Look through the data below and show every line that includes "with".

***

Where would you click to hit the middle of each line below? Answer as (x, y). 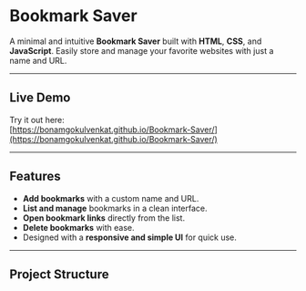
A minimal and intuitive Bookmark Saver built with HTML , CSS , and (136, 41)
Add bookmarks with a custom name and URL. (111, 198)
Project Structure (59, 274)
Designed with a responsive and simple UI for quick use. (129, 237)
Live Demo (40, 98)
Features (35, 177)
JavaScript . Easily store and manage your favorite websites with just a (142, 50)
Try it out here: (37, 120)

***

**Solution to the exercise:**
A minimal and intuitive Bookmark Saver built with HTML , CSS , and (136, 41)
Add bookmarks with a custom name and URL. (111, 198)
Designed with a responsive and simple UI for quick use. (129, 237)
JavaScript . Easily store and manage your favorite websites with just a (142, 50)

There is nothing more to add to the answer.